If in the interest of purchaser protection the Legislature believes increased protection to be required, it can so expressly *157provide. But for us to widen its application to packages of commodities elearly not encompassed by it would be to indulge in judicial legislation, which should be avoided. Alyeska Pipeline Service Co. v. Wilderness Society, 421 U.S. 240, 95 S.Ct. 1612, 44 L.Ed.2d 141 (1975); Eckert v. N. J. State Highway Dept., 1 N.J. 474, 479 -480 (1949).

Furthermore, we are here dealing with an appeal from the imposition of a penalty. Statutes imposing penalties must be strictly construed so that the condemned act must be plainly and unmistakably forbidden. Todd v. United States, 158 U.S. 278, 15 S.Ct. 889, 39 L.Ed. 982 (1895); United States v. Resnick, 299 U.S. 207, 57 S.Ct. 126, 81 L.Ed. 127 (1936); Neeld v. Giroux, 24 N.J. 224 (1957). Any doubt as to the meaning of a penal statute is to be resolved in favor of the accused. State v. Vanderhave, 47 N.J.Super. 483, 492 (App.Div.1957), aff’d. sub nom. State v. Giardina, 27 N.J. 313 (1958).

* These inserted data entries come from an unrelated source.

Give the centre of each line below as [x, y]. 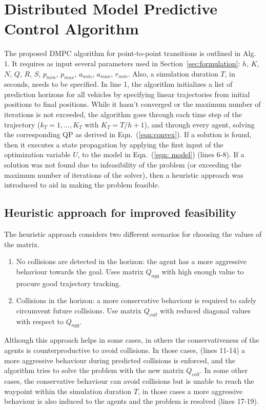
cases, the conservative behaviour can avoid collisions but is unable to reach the [129, 380]
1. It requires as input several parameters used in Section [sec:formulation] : [122, 63]
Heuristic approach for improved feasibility [120, 212]
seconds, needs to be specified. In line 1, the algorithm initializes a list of [118, 84]
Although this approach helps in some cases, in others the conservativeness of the [132, 340]
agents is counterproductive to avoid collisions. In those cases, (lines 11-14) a [125, 350]
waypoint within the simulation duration [68, 391]
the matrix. [22, 244]

In view of the foregoing, we need not address the issues of federal preemption or the applicability of Title 51 to an out-of-state manufacturer.

Reversed.

The question is not here raised as to whether the statute is unconstitutional because of its failure to provide standards to guide the superintendent in determining what commodities are placed within his power. In State v. Seligson, 106 N.J.Super. 329, 332 (App.Div.1969), we pointed out that “the statute may be vulnerable” and suggested legislative revision. Our suggestion has not yet been followed.